- **RECORDS SHOWN**:
════════════════════

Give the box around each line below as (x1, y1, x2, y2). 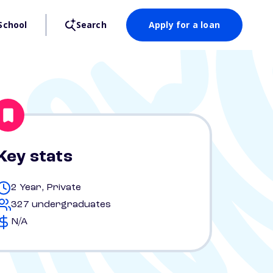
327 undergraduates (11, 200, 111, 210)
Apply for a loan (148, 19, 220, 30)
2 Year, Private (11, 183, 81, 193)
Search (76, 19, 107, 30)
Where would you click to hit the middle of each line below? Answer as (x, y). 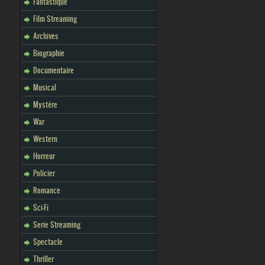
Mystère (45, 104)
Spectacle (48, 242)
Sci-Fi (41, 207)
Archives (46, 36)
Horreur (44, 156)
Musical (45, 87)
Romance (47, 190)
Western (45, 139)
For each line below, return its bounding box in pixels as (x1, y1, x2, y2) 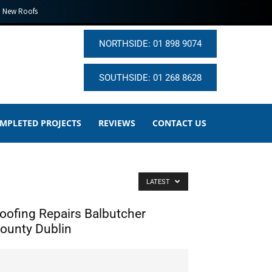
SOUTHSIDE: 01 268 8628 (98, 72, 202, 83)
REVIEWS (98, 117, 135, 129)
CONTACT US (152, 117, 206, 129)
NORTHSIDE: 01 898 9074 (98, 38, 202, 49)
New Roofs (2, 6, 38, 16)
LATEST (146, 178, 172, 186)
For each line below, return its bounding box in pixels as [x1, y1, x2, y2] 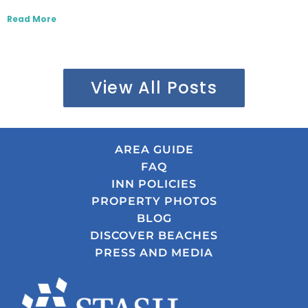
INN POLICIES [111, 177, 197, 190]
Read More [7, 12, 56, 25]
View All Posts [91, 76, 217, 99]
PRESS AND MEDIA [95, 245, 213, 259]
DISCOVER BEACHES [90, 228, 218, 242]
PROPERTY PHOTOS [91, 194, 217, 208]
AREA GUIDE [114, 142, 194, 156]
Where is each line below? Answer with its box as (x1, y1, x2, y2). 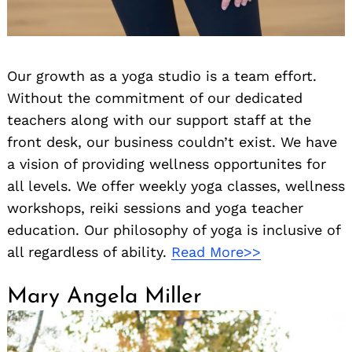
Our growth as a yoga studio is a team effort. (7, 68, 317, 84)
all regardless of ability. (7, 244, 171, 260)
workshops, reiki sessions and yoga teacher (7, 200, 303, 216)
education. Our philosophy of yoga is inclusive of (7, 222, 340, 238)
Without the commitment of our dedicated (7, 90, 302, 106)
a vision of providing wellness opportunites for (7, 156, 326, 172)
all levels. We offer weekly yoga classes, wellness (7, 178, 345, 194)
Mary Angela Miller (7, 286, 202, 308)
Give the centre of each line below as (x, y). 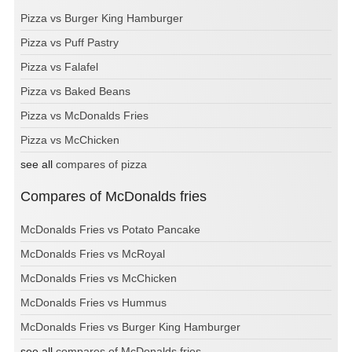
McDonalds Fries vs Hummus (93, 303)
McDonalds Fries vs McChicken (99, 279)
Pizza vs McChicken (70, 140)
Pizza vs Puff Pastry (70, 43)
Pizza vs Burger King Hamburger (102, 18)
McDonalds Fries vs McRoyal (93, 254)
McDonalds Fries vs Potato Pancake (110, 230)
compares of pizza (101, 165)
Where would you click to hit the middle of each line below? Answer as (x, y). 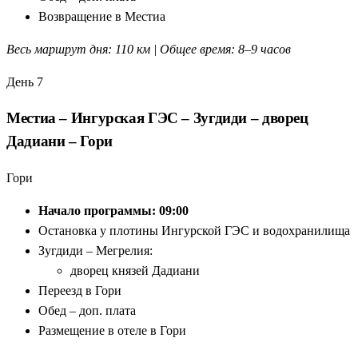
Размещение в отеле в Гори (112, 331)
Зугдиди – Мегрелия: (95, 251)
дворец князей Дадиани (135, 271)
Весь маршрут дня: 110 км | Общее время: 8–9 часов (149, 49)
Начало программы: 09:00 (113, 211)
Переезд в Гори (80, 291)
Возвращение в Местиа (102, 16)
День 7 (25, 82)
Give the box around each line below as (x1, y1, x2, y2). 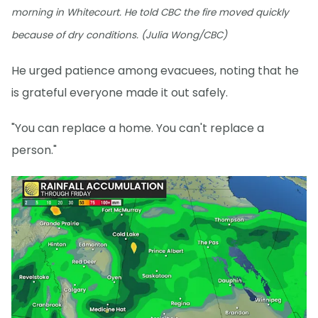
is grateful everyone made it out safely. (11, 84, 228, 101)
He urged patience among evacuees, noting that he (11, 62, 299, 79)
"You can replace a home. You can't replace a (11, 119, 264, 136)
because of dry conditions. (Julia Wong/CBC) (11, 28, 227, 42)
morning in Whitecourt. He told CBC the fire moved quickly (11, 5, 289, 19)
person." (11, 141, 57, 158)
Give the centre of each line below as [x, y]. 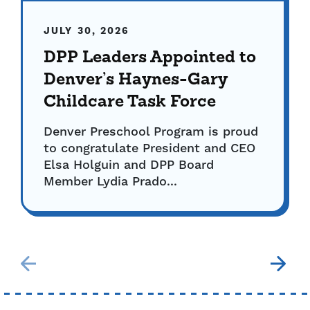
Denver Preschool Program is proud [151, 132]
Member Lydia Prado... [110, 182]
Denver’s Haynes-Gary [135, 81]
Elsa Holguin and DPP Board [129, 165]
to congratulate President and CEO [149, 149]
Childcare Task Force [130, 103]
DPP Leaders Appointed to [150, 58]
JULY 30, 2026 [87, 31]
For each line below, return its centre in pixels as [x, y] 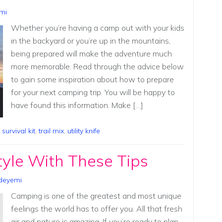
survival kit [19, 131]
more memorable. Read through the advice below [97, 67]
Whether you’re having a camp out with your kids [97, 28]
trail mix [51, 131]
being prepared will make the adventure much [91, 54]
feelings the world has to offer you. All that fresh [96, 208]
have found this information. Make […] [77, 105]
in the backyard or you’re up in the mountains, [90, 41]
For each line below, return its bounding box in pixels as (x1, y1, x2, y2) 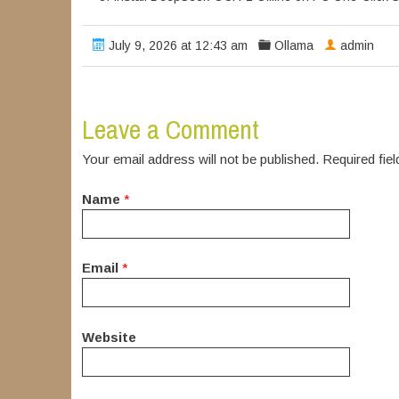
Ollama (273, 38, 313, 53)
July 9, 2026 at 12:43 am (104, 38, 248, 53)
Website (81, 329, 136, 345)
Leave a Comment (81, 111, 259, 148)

════════════════════

- **HOW TO COMPLETE THIS TASK**: Return the listing above unaltered, omitting its pictures.

- **TASK OUTPUT**:
Give the box around each line below as (x1, y1, x2, y2). 
327 undergraduates (11, 200, 111, 210)
Apply for a loan (148, 19, 220, 30)
2 Year, Private (11, 183, 81, 193)
Search (76, 19, 107, 30)
Where would you click to hit the middle of each line below? Answer as (x, y). 
Mystère (45, 104)
Spectacle (48, 242)
Sci-Fi (41, 207)
Archives (46, 36)
Horreur (44, 156)
Musical (45, 87)
Romance (47, 190)
Western (45, 139)
For each line below, return its bounding box in pixels as (x1, y1, x2, y2) 
SOUTHSIDE: 01 268 8628 (98, 72, 202, 83)
REVIEWS (98, 117, 135, 129)
CONTACT US (152, 117, 206, 129)
NORTHSIDE: 01 898 9074 (98, 38, 202, 49)
New Roofs (2, 6, 38, 16)
LATEST (146, 178, 172, 186)
For each line below, return its bounding box in pixels as [x1, y1, x2, y2] 
INN POLICIES [111, 177, 197, 190]
Read More [7, 12, 56, 25]
View All Posts [91, 76, 217, 99]
PRESS AND MEDIA [95, 245, 213, 259]
DISCOVER BEACHES [90, 228, 218, 242]
PROPERTY PHOTOS [91, 194, 217, 208]
AREA GUIDE [114, 142, 194, 156]
Where is each line below? Answer with its box as (x1, y1, x2, y2). 
Our growth as a yoga studio is a team effort. (7, 68, 317, 84)
all regardless of ability. (7, 244, 171, 260)
workshops, reiki sessions and yoga teacher (7, 200, 303, 216)
education. Our philosophy of yoga is inclusive of (7, 222, 340, 238)
Without the commitment of our dedicated (7, 90, 302, 106)
a vision of providing wellness opportunites for (7, 156, 326, 172)
all levels. We offer weekly yoga classes, wellness (7, 178, 345, 194)
Mary Angela Miller (7, 286, 202, 308)
Give the centre of each line below as (x, y). 
McDonalds Fries vs Hummus (93, 303)
McDonalds Fries vs McChicken (99, 279)
Pizza vs McChicken (70, 140)
Pizza vs Puff Pastry (70, 43)
Pizza vs Burger King Hamburger (102, 18)
McDonalds Fries vs McRoyal (93, 254)
McDonalds Fries vs Potato Pancake (110, 230)
compares of pizza (101, 165)
Where would you click to hit the middle of each line below? Answer as (x, y). 
Размещение в отеле в Гори (112, 331)
Зугдиди – Мегрелия: (95, 251)
дворец князей Дадиани (135, 271)
Весь маршрут дня: 110 км | Общее время: 8–9 часов (149, 49)
Начало программы: 09:00 (113, 211)
Переезд в Гори (80, 291)
Возвращение в Местиа (102, 16)
День 7 (25, 82)
Give the box around each line below as (x1, y1, x2, y2). 
is grateful everyone made it out safely. (11, 84, 228, 101)
He urged patience among evacuees, noting that he (11, 62, 299, 79)
"You can replace a home. You can't replace a (11, 119, 264, 136)
because of dry conditions. (Julia Wong/CBC) (11, 28, 227, 42)
morning in Whitecourt. He told CBC the fire moved quickly (11, 5, 289, 19)
person." (11, 141, 57, 158)
Give the centre of each line below as [x, y]. 
Denver Preschool Program is proud [151, 132]
Member Lydia Prado... [110, 182]
Denver’s Haynes-Gary [135, 81]
Elsa Holguin and DPP Board [129, 165]
to congratulate President and CEO [149, 149]
Childcare Task Force [130, 103]
DPP Leaders Appointed to [150, 58]
JULY 30, 2026 [87, 31]
For each line below, return its centre in pixels as [x, y] 
survival kit [19, 131]
more memorable. Read through the advice below [97, 67]
Whether you’re having a camp out with your kids [97, 28]
trail mix [51, 131]
being prepared will make the adventure much [91, 54]
feelings the world has to offer you. All that fresh [96, 208]
have found this information. Make […] [77, 105]
in the backyard or you’re up in the mountains, [90, 41]
For each line below, return its bounding box in pixels as (x1, y1, x2, y2) 
Ollama (273, 38, 313, 53)
July 9, 2026 at 12:43 am (104, 38, 248, 53)
Website (81, 329, 136, 345)
Leave a Comment (81, 111, 259, 148)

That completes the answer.